Exercise details: Please output only the lines that begin at the line with "Many autoworkers from Local 600" and run through the end of the entries below, exactly as written. Drop all pictures.

━━━ Dataset records

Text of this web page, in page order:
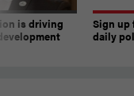
is driving
Sign up
daily
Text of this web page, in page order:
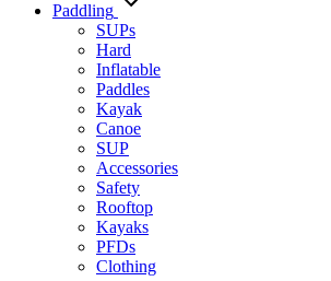
Paddling
SUPs
Hard
Inflatable
Paddles
Kayak
Canoe
SUP
Accessories
Safety
Rooftop
Kayaks
PFDs
Clothing
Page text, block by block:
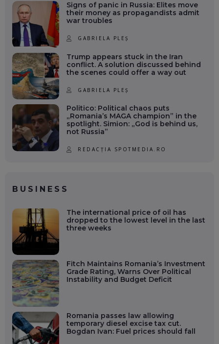
Signs of panic in Russia: Elites move
their money as propagandists admit
war troubles
GABRIELA PLEȘ
Trump appears stuck in the Iran
conflict. A solution discussed behind
the scenes could offer a way out
GABRIELA PLEȘ
Politico: Political chaos puts
„Romania’s MAGA champion” in the
spotlight. Simion: „God is behind us,
not Russia”
REDACȚIA SPOTMEDIA.RO
BUSINESS
The international price of oil has
dropped to the lowest level in the last
three weeks
Fitch Maintains Romania’s Investment
Grade Rating, Warns Over Political
Instability and Budget Deficit
Romania passes law allowing
temporary diesel excise tax cut.
Bogdan Ivan: Fuel prices should fall
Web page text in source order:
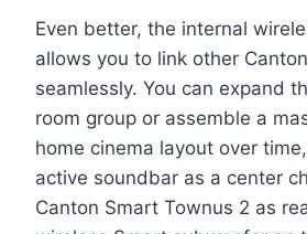
Even better, the internal
allows you to link other
seamlessly. You can expand
room group or assemble a
home cinema layout over
active soundbar as a center
Canton Smart Townus 2 as
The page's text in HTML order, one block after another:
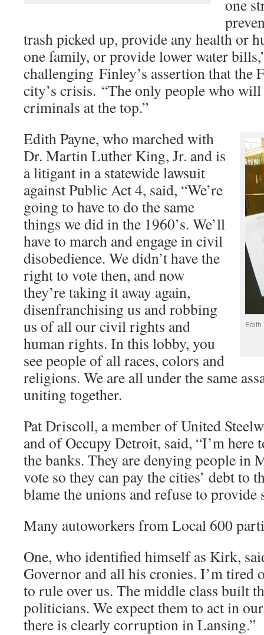
one
trash picked up, provide any health or
one family, or provide lower water
challenging Finley’s assertion that the
city’s crisis. “The only people who
criminals at the top.”
Edith
Edith Payne, who marched with
Dr. Martin Luther King, Jr. and is
a litigant in a statewide lawsuit
against Public Act 4, said, “We’re
going to have to do the same
things we did in the 1960’s. We’ll
have to march and engage in civil
disobedience. We didn’t have the
right to vote then, and now
they’re taking it away again,
disenfranchising us and robbing
us of all our civil rights and
human rights. In this lobby, you
see people of all races, colors and
religions. We are all under the same
uniting together.
Pat Driscoll, a member of United
and of Occupy Detroit, said, “I’m here
the banks. They are denying people in
vote so they can pay the cities’ debt to
blame the unions and refuse to
Many autoworkers from Local 600
One, who identified himself as Kirk,
Governor and all his cronies. I’m tired
to rule over us. The middle class built
politicians. We expect them to act in
there is clearly corruption in Lansing.”
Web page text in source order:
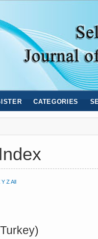
CATEGORIES
Y ZAll

━━━━━━

Exercise output:
Many autoworkers from Local 600
One, who identified himself as Kirk,
Governor and all his cronies. I’m tired
to rule over us. The middle class built
politicians. We expect them to act in
there is clearly corruption in Lansing.”
Web page text in source order:
CATEGORIES
Y ZAll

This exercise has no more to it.